On a Personal Finance and Money board within the Stack Exchange Network, I’m a frequent poster, answering questions as they come up. On occasion, I’m struck by a question that’s so well thought out, it’s worthy reading in its own right. The question asked was “One should save about 15% of their income for retirement.” What assumptions are tacit in that statement? and the clarification follows:
What assumptions are tacit in the statement that “saving and properly investing 15% of one’s income over a lifetime is a pathway to a successful retirement?”
By this, I mean items along the lines of:
- Single, married, or single and dating at time of retirement?
- Retire at 55, 60, 65, 80?
- 25K/yr income, 50K/yr income, 150K/yr income?
- That 15% goes to a tax advantaged account? (i.e. 401k, IRA, Roth, your nephew’s 529?)
- Kids or no kids?
- Paying for said kids’ college or not paying?
- 2003 to 2007 returns, 2008 to 2009 returns, or “I averaged the whole S&P500 over 2 world wars and order of magnitude technology advances” returns?
- Dual incomes the whole time?
- Making a lot more money at time of retirement, or making about the same money as early to mid career at or about the time of retirement?
- Renting a house the whole time, or owning a house as early as possible?
- Obscene ROR’s on that house, or assuming it loses money?
- Your expenses go down at retirement, stay the same, or go up?
- Medicare exists? Social security exists? Tax rates go up, down, stay the same?
- You’ll never get laid off, you might get laid off, you get laid off often?
- Family helps you out with major purchases, or does not?
- No, big, or modest inheritance?
- Live in a cheap area, or live in a “statistically average for costs, land, CPI, wages” area of the US?
- Taxes go up, taxes go down, taxes stay about the same?
- Leaving a nest egg when you die? Or, dying broke?
- Living to the statistical average age of men and women in the US, or, living to be 101.2?
- Inflation under control? Inflation to the moon? Has it considered deleveraging and deflation?
- State with an income tax? Or only a state with sales tax?

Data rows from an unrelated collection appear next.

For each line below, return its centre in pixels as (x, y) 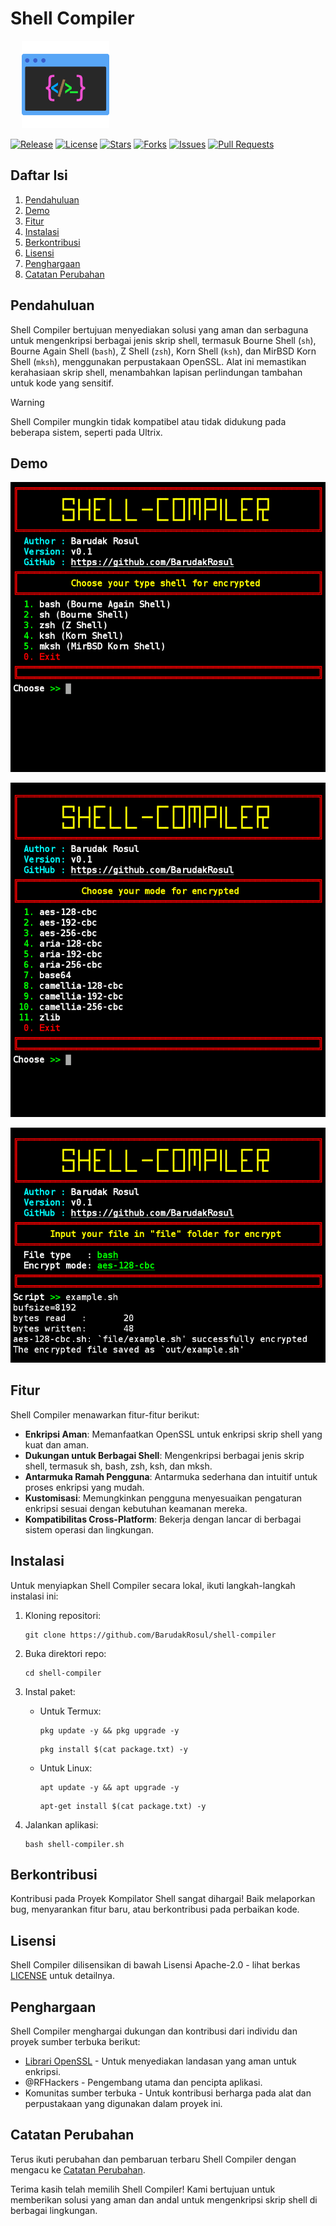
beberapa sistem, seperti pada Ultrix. (86, 432)
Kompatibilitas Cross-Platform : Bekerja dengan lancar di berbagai (163, 1519)
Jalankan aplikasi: (61, 1824)
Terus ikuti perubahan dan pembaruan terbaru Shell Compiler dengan (153, 2159)
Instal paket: (50, 1691)
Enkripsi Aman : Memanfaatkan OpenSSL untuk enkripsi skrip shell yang (173, 1434)
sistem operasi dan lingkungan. (89, 1529)
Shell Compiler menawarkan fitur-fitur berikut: (105, 1414)

The truth is that no answer could really address this list. 22 items to consider, each of which might greatly impact the money you’ll need to retire in the manner you’d like. In general, I think many people will prefer a downsize, if they hadn’t done it soon after the kids took off for college. In which case, money for housing expenses might drop and can be used for travel or other things that the retiree might want to do.
What do you think of this list? What’s missing? Is it possible to plan for every variable decades away or does the picture only get clear as retirement gets closer?